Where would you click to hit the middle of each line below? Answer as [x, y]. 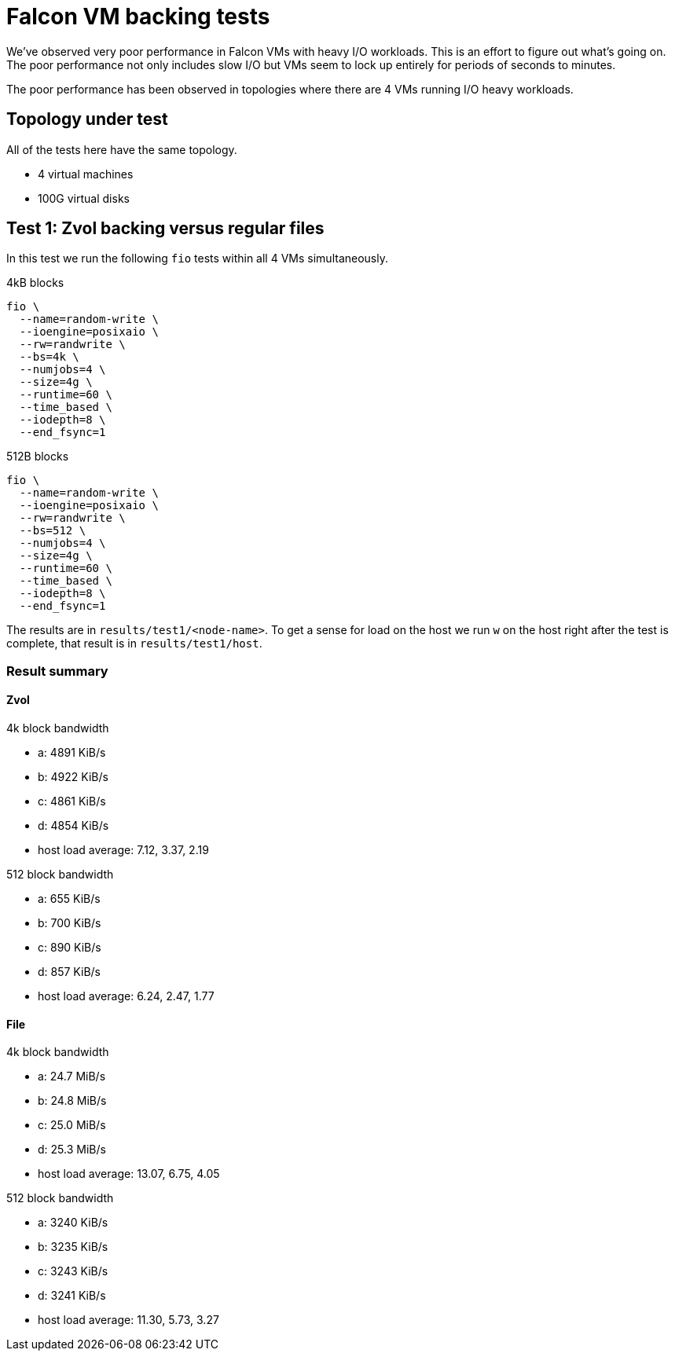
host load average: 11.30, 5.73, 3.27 [128, 1320]
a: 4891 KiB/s [72, 753]
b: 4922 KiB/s [73, 777]
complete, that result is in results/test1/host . [134, 644]
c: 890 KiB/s [70, 948]
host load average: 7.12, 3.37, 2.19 [123, 850]
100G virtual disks [84, 198]
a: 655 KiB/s [69, 899]

________________________

* [Task statement]: Once the pictures are removed, output the entries above exactly as given.

* [Task solution]:
Where would you click to hit the middle of each line below? Answer as [x, y]. 
host load average: 11.30, 5.73, 3.27 [128, 1320]
a: 4891 KiB/s [72, 753]
b: 4922 KiB/s [73, 777]
complete, that result is in results/test1/host . [134, 644]
c: 890 KiB/s [70, 948]
host load average: 7.12, 3.37, 2.19 [123, 850]
100G virtual disks [84, 198]
a: 655 KiB/s [69, 899]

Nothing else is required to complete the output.